Moments Separation Implementation
| ← Moments Separation | Team 1 Execution |
Method
GMM on 6 months of data for 50 coins using:
- Rolling std
- Volatility ratio (std/mean)
GMM provides regime labels → validate with silhouette score → extract logic via tree classifier.
Data Split
| Period | Usage |
|---|---|
| 2024-01 → 2024-06 | Training |
| 2024-06 → 2024-11 | Testing |
Sparse coins (e.g., TAOUSDT from 2024-03) use available data. Minimum: 7000 rows for train period.
Experiment Results
Run 1: Multiple Features
feature_cols = ['returns_std_5', 'returns_std_60', 'volume_std_60',
'returns_std_15', 'returns_std_30', 'volume_std_5',
'volume_std_15', 'volume_std_30']
| Metric | 2 Clusters | 3 Clusters |
|---|---|---|
| Mean Silhouette | 0.479 | 0.275 |
| Best Silhouette | 0.582 | 0.424 |
| Worst Silhouette | 0.383 | 0.148 |
Run 2: Single Feature
feature_cols = ['volume_std_30']
| Metric | Value |
|---|---|
| Mean Silhouette | 0.731 |
| Best Silhouette | 0.804 |
| Worst Silhouette | 0.642 |
Strong separation achieved with single feature.
Validation
Tree classifier extracts boundaries.

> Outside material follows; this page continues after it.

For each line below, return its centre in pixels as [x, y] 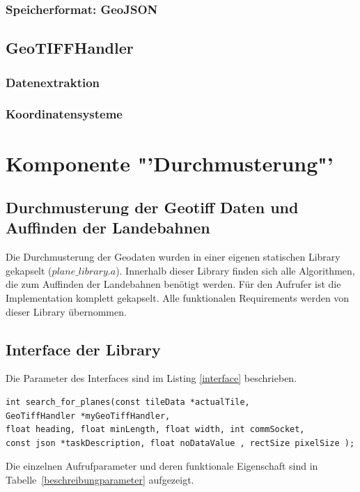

For coins without enough training data, use fallback rule:
mean(hist_std) + 0.5 * std → ~75% accuracy
Feature Testing (H1)
| Model | Spearman Mean | Spearman Std |
|---|---|---|
| LGBM_Basic | 0.0435 | 0.0171 |
| LGBM_Basic_Regimes | 0.0412 | 0.0194 |
Next: Separate data by regime in feature selector, run on same coins, compare selected features.